Steam can do pretty well filling a tail circuit, probably better on average. But a torrent of a large file with a ton of peers when your client has the port forward back into the client absolutely puts more pressure on a tail circuit. More flows makes the shaping work harder.
Sometimes we see an outlier in our reporting and it’s not obvious if a customer has a torrent or a DDoS directed at them for the first few minutes.
Wouldn’t two Steam users downloading a game be enough to notice?

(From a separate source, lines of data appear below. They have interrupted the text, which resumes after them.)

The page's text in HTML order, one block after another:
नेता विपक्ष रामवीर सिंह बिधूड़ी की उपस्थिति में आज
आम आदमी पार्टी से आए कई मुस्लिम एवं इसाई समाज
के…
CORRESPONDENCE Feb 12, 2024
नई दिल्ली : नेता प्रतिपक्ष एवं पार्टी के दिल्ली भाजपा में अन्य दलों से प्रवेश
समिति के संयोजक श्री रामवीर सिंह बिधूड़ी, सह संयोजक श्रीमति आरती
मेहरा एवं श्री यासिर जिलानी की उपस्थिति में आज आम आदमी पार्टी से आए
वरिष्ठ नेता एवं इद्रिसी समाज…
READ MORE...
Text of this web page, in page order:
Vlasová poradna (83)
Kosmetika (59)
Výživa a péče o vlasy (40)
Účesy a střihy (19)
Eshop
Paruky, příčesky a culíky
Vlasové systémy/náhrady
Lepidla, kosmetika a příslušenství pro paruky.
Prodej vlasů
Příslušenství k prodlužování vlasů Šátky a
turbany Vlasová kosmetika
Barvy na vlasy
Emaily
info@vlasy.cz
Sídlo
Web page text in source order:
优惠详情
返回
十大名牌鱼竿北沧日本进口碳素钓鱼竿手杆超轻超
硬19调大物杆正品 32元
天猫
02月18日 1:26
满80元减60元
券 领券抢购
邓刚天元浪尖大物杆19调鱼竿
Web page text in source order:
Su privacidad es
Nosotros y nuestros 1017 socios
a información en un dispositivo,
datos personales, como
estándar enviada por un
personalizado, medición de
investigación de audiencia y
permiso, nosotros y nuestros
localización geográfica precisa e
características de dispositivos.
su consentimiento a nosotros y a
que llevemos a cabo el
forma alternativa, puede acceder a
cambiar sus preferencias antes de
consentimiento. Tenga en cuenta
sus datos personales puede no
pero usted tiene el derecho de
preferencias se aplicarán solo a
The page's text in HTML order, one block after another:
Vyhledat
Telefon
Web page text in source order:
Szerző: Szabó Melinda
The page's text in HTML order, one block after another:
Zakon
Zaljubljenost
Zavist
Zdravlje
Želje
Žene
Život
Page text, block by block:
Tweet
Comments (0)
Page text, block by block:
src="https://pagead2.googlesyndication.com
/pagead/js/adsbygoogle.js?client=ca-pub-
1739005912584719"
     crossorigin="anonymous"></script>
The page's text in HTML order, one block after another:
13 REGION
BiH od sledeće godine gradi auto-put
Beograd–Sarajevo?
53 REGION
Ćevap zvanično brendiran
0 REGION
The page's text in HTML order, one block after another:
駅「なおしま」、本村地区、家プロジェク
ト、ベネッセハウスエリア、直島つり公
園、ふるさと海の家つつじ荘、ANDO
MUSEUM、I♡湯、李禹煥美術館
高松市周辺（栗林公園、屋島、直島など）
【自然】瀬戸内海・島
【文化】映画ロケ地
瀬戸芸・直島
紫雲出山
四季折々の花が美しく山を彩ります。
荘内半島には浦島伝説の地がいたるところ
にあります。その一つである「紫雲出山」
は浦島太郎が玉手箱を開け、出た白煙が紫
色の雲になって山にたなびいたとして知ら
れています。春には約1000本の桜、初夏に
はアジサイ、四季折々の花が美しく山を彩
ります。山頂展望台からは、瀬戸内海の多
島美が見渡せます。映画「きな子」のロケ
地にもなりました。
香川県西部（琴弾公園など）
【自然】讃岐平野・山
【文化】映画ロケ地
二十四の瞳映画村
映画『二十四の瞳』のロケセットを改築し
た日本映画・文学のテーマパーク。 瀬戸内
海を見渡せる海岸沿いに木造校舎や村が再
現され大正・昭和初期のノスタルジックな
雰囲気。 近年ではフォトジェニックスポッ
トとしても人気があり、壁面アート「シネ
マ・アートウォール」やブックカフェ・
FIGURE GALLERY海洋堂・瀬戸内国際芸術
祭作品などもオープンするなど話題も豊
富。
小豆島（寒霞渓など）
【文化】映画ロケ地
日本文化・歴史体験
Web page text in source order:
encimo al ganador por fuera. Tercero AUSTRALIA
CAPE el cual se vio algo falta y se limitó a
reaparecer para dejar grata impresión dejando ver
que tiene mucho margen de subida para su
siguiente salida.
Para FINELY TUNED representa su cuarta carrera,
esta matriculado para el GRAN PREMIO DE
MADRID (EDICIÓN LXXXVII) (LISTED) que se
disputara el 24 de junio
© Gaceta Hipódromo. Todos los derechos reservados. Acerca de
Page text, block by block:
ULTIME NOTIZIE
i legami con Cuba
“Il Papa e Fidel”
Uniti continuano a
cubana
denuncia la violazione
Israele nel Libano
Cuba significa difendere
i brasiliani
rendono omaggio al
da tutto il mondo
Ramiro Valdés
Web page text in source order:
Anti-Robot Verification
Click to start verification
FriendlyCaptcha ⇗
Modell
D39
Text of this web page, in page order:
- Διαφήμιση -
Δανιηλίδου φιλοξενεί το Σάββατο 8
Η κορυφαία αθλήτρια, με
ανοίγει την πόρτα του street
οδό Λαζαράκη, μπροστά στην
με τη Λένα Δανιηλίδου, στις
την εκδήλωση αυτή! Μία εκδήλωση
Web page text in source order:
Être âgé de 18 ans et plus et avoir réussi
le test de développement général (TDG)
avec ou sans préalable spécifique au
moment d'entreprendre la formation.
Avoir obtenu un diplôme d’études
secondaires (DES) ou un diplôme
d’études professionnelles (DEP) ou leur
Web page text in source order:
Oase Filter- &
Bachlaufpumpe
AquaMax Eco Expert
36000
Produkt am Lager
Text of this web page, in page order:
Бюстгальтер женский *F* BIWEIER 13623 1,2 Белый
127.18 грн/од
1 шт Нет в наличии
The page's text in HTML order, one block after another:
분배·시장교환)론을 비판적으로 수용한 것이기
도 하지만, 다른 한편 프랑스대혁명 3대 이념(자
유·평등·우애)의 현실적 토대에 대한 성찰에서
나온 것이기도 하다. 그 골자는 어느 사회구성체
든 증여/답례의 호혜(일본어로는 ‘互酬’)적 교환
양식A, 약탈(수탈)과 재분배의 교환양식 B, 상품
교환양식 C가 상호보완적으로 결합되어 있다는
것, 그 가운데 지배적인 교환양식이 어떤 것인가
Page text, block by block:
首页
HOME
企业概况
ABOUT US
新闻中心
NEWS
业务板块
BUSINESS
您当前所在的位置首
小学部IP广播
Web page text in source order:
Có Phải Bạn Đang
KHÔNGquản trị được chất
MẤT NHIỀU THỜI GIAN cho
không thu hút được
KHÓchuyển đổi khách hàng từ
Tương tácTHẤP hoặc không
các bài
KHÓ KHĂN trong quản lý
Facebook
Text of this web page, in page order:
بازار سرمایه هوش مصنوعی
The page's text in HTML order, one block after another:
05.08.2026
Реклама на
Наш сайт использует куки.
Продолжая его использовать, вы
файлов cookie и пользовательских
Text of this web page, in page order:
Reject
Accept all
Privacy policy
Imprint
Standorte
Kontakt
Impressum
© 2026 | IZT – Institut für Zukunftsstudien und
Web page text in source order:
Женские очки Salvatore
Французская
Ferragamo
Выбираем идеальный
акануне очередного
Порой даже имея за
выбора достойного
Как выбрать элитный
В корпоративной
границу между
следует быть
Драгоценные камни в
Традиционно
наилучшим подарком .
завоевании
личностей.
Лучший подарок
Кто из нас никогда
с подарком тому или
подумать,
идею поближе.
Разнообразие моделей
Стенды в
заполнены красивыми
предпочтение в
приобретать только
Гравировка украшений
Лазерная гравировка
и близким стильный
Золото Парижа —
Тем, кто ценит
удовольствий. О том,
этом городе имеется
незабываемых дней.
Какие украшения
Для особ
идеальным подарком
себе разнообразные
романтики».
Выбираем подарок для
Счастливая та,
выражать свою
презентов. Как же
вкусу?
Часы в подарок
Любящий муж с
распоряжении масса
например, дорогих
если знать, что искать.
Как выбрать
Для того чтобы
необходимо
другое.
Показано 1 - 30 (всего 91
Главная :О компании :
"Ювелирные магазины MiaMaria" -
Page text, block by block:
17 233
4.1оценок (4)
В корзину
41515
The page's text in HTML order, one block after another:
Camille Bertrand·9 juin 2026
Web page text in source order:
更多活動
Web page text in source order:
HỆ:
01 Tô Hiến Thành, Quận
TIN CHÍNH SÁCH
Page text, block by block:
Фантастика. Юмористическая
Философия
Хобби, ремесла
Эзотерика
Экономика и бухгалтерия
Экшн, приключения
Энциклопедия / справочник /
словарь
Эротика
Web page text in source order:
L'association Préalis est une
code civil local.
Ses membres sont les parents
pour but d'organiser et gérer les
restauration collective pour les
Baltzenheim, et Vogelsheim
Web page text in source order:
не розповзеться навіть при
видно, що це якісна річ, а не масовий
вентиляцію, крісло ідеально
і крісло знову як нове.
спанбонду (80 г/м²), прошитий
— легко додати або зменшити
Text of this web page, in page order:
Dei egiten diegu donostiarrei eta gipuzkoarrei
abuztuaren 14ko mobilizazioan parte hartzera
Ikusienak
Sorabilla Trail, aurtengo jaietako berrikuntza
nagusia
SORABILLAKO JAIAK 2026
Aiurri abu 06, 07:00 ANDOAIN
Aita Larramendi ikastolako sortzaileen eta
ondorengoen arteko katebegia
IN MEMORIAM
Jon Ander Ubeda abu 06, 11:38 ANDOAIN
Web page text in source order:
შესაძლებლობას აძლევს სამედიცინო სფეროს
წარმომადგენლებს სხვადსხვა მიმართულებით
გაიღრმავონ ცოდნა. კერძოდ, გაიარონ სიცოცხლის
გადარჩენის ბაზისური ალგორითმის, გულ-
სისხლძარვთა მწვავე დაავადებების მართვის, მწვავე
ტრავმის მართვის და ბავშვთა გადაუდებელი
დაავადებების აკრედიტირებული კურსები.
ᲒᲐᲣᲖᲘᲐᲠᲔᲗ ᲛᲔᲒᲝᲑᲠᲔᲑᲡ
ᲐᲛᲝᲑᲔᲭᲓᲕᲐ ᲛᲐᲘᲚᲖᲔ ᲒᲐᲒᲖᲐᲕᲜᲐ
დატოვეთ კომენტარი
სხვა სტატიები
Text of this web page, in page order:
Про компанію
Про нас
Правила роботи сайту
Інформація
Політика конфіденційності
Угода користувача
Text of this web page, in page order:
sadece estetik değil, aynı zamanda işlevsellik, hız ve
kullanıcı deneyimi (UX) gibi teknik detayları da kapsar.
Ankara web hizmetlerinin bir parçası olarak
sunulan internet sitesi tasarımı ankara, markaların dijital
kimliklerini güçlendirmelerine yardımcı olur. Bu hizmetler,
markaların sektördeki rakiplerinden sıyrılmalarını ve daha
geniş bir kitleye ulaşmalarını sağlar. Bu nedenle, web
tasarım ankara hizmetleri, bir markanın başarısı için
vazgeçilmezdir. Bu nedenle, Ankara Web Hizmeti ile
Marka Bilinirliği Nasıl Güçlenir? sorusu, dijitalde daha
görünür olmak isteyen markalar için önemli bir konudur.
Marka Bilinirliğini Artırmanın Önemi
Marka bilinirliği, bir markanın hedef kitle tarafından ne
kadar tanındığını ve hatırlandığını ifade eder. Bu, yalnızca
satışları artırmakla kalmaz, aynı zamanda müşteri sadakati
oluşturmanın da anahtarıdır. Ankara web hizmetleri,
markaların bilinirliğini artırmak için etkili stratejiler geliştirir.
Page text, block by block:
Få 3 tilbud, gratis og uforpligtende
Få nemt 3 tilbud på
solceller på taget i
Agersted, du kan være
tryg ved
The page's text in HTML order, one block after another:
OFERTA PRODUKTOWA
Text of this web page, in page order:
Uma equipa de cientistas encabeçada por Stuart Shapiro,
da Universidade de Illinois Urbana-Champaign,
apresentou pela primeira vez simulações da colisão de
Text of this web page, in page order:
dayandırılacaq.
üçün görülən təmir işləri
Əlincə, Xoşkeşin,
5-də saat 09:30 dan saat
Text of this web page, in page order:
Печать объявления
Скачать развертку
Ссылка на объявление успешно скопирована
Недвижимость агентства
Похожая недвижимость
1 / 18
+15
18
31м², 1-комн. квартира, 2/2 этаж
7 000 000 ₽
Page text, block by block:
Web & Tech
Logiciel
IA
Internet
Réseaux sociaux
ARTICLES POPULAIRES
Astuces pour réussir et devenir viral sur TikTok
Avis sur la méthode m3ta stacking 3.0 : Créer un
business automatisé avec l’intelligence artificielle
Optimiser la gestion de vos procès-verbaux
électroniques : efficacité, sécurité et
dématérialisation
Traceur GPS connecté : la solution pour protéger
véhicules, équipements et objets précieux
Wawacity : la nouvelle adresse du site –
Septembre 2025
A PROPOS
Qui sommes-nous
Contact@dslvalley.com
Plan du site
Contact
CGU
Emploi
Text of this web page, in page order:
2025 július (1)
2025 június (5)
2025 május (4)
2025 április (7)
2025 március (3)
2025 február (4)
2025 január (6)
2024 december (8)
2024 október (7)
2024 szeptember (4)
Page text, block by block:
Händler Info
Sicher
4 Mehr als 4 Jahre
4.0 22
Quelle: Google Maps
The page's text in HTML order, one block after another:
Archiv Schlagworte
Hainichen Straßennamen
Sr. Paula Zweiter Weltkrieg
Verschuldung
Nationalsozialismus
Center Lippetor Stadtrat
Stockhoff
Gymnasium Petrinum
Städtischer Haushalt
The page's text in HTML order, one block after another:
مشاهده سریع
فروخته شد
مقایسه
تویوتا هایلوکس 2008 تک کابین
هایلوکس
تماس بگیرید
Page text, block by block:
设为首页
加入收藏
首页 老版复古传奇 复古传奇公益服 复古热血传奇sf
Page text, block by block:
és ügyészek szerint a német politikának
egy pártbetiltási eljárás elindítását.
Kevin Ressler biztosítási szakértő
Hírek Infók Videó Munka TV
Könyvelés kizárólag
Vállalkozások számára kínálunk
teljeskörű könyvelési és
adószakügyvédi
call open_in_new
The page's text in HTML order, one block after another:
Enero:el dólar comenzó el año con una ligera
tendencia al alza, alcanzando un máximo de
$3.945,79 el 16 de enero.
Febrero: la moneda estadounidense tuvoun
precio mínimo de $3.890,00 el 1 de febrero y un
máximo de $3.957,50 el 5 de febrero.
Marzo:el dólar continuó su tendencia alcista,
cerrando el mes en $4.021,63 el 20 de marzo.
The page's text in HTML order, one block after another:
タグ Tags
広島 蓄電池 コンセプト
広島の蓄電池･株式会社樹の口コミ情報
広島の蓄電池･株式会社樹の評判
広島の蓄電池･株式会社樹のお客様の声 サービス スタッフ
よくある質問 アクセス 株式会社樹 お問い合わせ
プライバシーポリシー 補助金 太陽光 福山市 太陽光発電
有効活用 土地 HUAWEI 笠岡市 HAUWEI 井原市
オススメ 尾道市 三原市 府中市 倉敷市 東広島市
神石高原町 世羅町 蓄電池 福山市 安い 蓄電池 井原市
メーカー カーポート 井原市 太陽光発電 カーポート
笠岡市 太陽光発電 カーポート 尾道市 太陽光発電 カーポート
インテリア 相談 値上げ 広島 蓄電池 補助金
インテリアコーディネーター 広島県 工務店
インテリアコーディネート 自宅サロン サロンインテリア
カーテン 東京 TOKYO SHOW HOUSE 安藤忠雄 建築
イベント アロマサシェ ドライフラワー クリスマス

QoS is a thing, so it depends.
Yeah, stream is faster than most Linux torrents in my experience
Steam can do pretty well filling a tail circuit, probably better on average. But a torrent of a large file with a ton of peers when your client has the port forward back into the client absolutely puts more pressure on a tail circuit. More flows makes the shaping work harder.
Sometimes we see an outlier in our reporting and it’s not obvious if a customer has a torrent or a DDoS directed at them for the first few minutes.
Depends. If steam is pulling a full 300mbps on both connections there would still be 40% of the bandwidth available.
No, if two 300 megabit tails are shaped correctly, a third user shouldn’t notice that the 1G backhaul has got a bunch of use going on.
If you do, there’s something wrong or you aren’t really getting the 1G for some reason. Not generally a concern in a carrier platform.